▶ [What is expected] Using the entries that follow, state how many lines contain the word "Online". The response is that number and nothing more.

▶ [Data to examine]
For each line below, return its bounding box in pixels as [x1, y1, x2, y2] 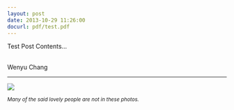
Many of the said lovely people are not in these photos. [7, 96, 139, 103]
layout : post [7, 10, 45, 17]
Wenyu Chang [7, 63, 48, 72]
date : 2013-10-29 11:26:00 [7, 17, 86, 24]
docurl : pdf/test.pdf [7, 23, 70, 30]
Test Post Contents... [7, 42, 68, 51]
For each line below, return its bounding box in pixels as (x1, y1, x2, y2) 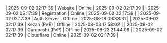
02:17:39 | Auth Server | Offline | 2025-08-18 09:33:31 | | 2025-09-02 (12, 16, 159, 21)
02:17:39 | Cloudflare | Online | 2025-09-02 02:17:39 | (5, 32, 119, 38)
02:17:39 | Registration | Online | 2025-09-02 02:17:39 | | (19, 10, 139, 16)
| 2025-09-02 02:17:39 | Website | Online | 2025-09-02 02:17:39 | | (5, 5, 147, 11)
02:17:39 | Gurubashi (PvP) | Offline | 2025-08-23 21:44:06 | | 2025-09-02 (5, 27, 162, 33)
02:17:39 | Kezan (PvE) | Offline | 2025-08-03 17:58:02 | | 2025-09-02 (5, 21, 153, 27)
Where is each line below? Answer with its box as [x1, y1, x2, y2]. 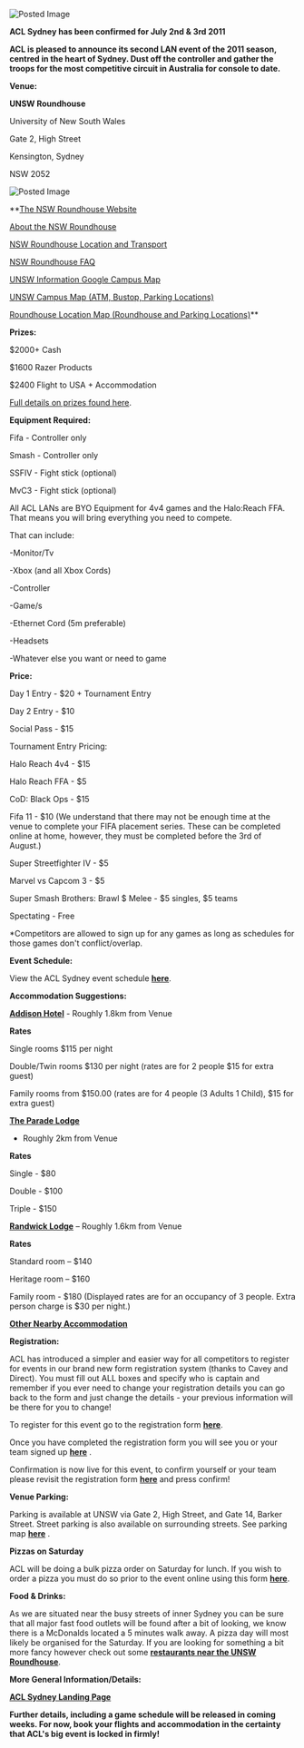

▶ [Task output] 3